La “libertà di stampa” è un concetto da sbandierare, nelle redazioni “professionali”, ma non da praticare. Avete mai letto su La Stampa una recensione critica nei confronti di un’auto Fiat o – sacrilegio! – contro la famiglia Agnelli? Idem in Rai o a Mediaset verso “l’editore di riferimento”, ovvio.

In questo caos informativo Mario Monti e quelli del suo livello ravvisano un “problema”, che identificano con “la democrazia”. Va bene che gli editori facciano i soldi con questa merda, ma se poi i governi – e le altre imprese che contano – non riescono ad esercitare una governance efficace, allora bisogna cambiare registro.

E “somministrare i giusti dosaggi di informazione”: quelli decisi dal governo.

Passi avanti in questa direzione erano già stati fatti – con il consenso degli stessi giornalisti mainstream – con le campagne in favore dell’”informazione docg” (la loro, ça va sans dire), per “combattere le fake news” (che sono un problema oggettivo, come i no vax). Ora Monti & co. invitano a fare il salto decisivo verso l’informazione di regime.

Ok, questo è chiaro. Monti lo dice esplicitamente.

Ma perché? Per quale motivo la “libertà di stampa”, e le libertà in generale, sono diventate un intralcio? Non avevano costituito fin qui la “vera differenza” del capitalismo neoliberista rispetto alle esecrate “dittature”?

La ragione è che “siamo già in guerra”, e non contro un virus.

Lo ha spiegato – con meno chiarezza, con molti veli in più – il più esperto Mario Draghi, durante la firma del Trattato del Quirinale: “Sovranità europea significa disegnare il futuro come lo vogliamo noi europei, non come lo vogliono gli altri. Per questo serve controllare i confini, gettare le basi per una difesa europea“.

La fase che è iniziata è di “competizione internazionale”, anzi di “iper-competizione”. Con la Cina e la Russia, certo, ma smarcandosi quanto basta dagli Stati Uniti, perché ci sono “interessi strategici europei” – per esempio in Africa – che debbono essere difesi anche da loro.

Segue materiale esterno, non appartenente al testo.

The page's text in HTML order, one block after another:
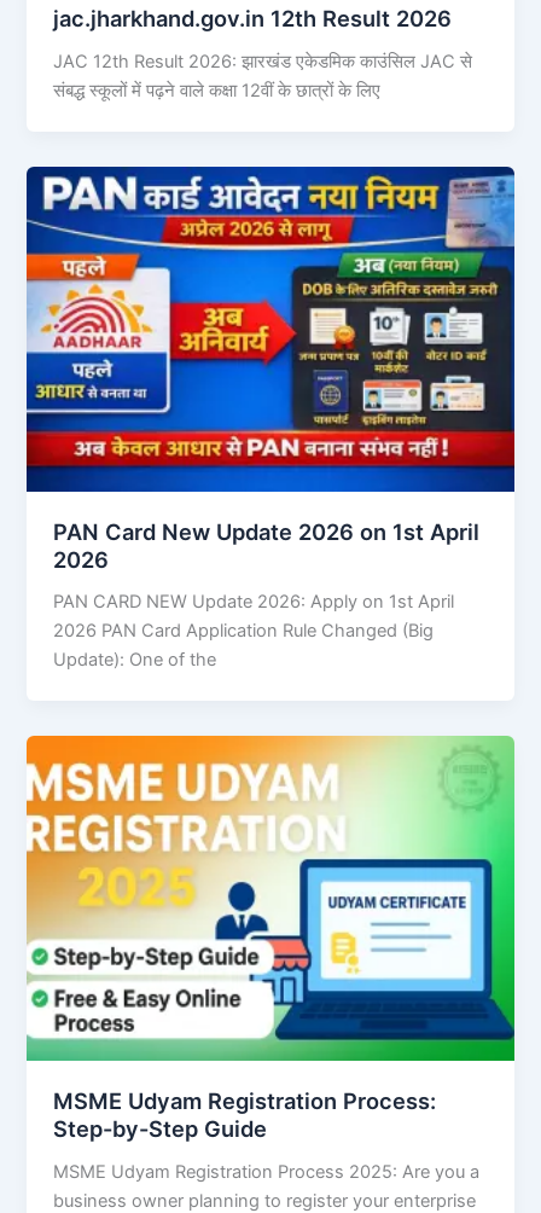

E “per fare la guerra”, come chiosa Monti, non c’è bisogno di “Nessuna censura, piuttosto un nuovo ruolo dell’informazione in una situazione di emergenza. Noi abbiamo già accettato di buon grado limitazioni mai immaginate alla nostra libertà di movimento. Diciamo di stare in guerra, ma appunto c’è da chiedersi in questa guerra, in un sistema democratico, come si affronta l’emergenza?”

Non dubitiamo che i “liberi professionisti” dell’informazione mainstream sapranno raccogliere immediatamente questo invito. Infondo, c’è solo da ricordarsi che devono tener conto di un secondo editore, che sta più in alto di chi paga loro lo stipendio a fine mese.

Il problema vero, comunque, è l’altro: siamo già in una guerra. E la vostra nuova “patria” si chiama Unione Europea. L’Italia o la Francia vanno bene allo stadio, come l’Inter o la Scafatese.